### Assignment
For the records below, print the lines from the line with "Maytag Washer Repair Sutton (1)" through the line with "please call or" exactly as written; include both end lines and exclude the rest.

### Information given
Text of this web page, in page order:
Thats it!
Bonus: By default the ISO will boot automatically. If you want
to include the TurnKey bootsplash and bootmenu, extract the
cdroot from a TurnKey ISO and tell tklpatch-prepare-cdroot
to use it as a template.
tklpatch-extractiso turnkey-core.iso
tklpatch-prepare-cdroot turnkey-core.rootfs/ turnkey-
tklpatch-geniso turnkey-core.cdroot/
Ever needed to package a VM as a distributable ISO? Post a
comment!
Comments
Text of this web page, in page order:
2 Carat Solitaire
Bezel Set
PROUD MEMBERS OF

---

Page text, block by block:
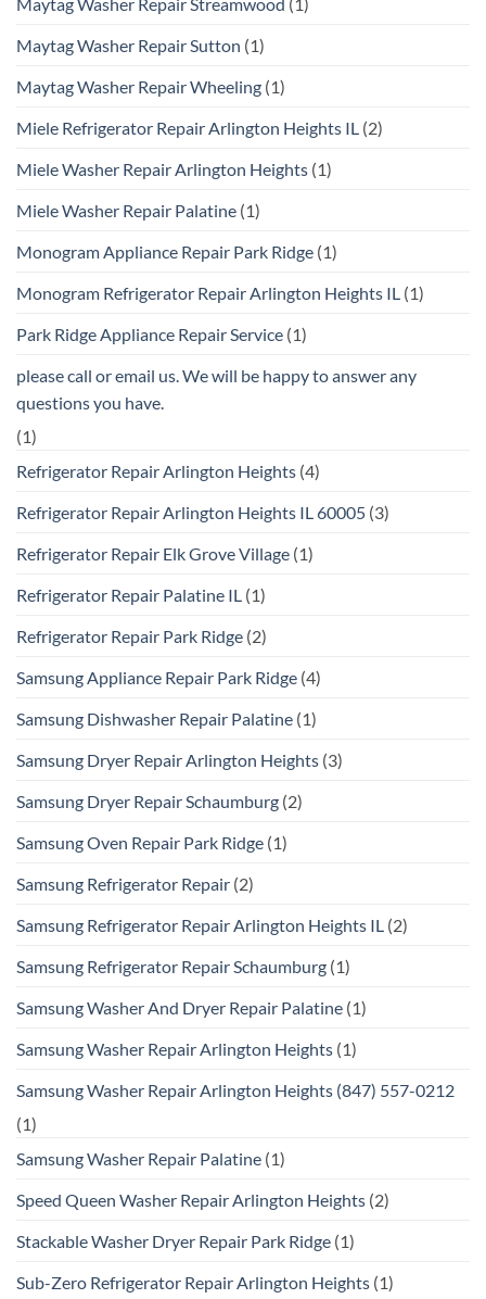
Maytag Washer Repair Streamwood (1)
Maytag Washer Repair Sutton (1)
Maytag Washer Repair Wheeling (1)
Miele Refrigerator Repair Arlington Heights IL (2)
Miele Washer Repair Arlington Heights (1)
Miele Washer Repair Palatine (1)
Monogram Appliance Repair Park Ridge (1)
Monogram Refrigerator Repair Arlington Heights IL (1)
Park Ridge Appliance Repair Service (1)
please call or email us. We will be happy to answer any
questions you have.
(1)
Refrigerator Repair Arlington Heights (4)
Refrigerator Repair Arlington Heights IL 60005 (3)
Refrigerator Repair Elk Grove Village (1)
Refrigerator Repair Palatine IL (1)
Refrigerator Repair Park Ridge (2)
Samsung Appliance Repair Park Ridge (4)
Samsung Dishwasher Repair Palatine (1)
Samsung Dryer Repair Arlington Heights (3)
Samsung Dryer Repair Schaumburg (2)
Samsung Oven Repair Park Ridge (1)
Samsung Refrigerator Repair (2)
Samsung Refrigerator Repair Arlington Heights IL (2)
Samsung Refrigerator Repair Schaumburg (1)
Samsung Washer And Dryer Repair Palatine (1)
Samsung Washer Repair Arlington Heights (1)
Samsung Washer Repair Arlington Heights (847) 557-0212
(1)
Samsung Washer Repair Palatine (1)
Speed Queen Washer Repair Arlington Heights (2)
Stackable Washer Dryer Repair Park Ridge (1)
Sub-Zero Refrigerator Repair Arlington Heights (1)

### Output below
Maytag Washer Repair Sutton (1)
Maytag Washer Repair Wheeling (1)
Miele Refrigerator Repair Arlington Heights IL (2)
Miele Washer Repair Arlington Heights (1)
Miele Washer Repair Palatine (1)
Monogram Appliance Repair Park Ridge (1)
Monogram Refrigerator Repair Arlington Heights IL (1)
Park Ridge Appliance Repair Service (1)
please call or email us. We will be happy to answer any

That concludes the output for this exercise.